What is expected: Return all the lines below in which the string "Dumpe" appears.
+===+
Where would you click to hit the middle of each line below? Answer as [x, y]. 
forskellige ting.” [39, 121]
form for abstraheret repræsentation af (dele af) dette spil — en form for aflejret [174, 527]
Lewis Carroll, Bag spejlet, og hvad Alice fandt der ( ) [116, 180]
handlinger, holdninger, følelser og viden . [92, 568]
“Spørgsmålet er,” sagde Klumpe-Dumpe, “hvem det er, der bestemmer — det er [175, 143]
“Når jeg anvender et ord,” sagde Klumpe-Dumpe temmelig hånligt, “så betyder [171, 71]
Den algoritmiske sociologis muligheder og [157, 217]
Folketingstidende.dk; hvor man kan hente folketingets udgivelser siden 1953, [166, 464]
+===+
Task result:
“Spørgsmålet er,” sagde Klumpe-Dumpe, “hvem det er, der bestemmer — det er [175, 143]
“Når jeg anvender et ord,” sagde Klumpe-Dumpe temmelig hånligt, “så betyder [171, 71]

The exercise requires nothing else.